Every Radiohead album is it’s own creature and so from the beginning it can be a bit hard to get a handle on A Moon Shaped Pool. “Burn The Witch” seems like nostalgia for OK Computer, with its butterscotch strings and it’s low-flying panic attacks (and it’s bizarre, unsettling animated video). “Daydreaming” is evidence that Johnny Greenwood’s foray into producing scores and soundtracks for films is paying off in subtle dividends. “Decks Dark” and “Desert Island Disk” both mine grooves until they’re tapped out, reminiscent of the sounds they carved out on Hail To The Thief. “Ful Stop” rides a grinding bass line much like Kid A’s “How To Disappear Completely”. “Glass Eyes”, “Identikit” and “The Numbers” compress the soaring soundscapes of 1997 into a very small area and let Thom Yorke’s eerie voice haunt them. “Identikit” has a coda that sounds as though Greenwood is playing a guitar made of broken glass, and his string arrangements on “The Numbers” are equally thrilling and terrifying. The inclusion of “True Love Waits” – a song that has been batting around the band’s live sets since The Bends – makes for a stellar closing number although in a way I would have preferred seeing “The Daily Mail” committed to disc. Perhaps LP10.

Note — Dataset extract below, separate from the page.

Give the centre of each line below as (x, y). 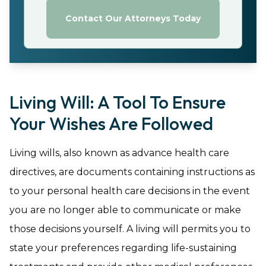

The subtle way the band brings out the elements of each song is both a blessing and a curse. If they had done it in the same sort of room-filling, brash fashion that they’d managed on Kid A, it may have sounded out of place from a band entering into their third decade. At the same time, the quiet creep of the songs doesn’t quite bring out the more hypnotic, exciting moments that made Radiohead the Most Important Band Ever. There’s no “House Of Cards”, no “The National Anthem”, no “Lucky”. Instead, there are songs that are in the same league, but not at the top of that league. Maybe “Burn The Witch”, but the others are stalking through the woods behind your house rather than riding out in front of it, torches in hand, murder intent on their minds. I mean, can you imagine any of these songs soundtracking the intro to Incendies? I can’t. That’s not a bad thing, mind you, but it’s also a step away from what I like to come to Radiohead for. As far as it goes it’s a lesser album than Kid A, Ok Computer, or In Rainbows, but better than Hail To The Thief or King Of Limbs. That puts it on the level of The Bends, I suppose, and that’s better than any band their age really has a right to achieve.
AND THE REST…
Lucy Dacus
No Burden
★★★☆
04/01/2016 on Ehse Records
The warmth and crunch of Courtney Barnett with the slow-burn torchlight anthem writing of Angel Olson. Recorded in one day, which is impressive in and of itself.
Moderat
III
★★★☆
04/01/2016 on Mute Records
An electro-pop collaboration that manages to succeed where so many have failed before. The use of glitched-out trap sounds pushes it over the edge from good to very good.
Mogwai
Atomic
★★☆
04/01/2016 on Temporary Residence Records
Mogwai takes a soundtrack and makes it sound like Mogwai. About as tired as it sounds.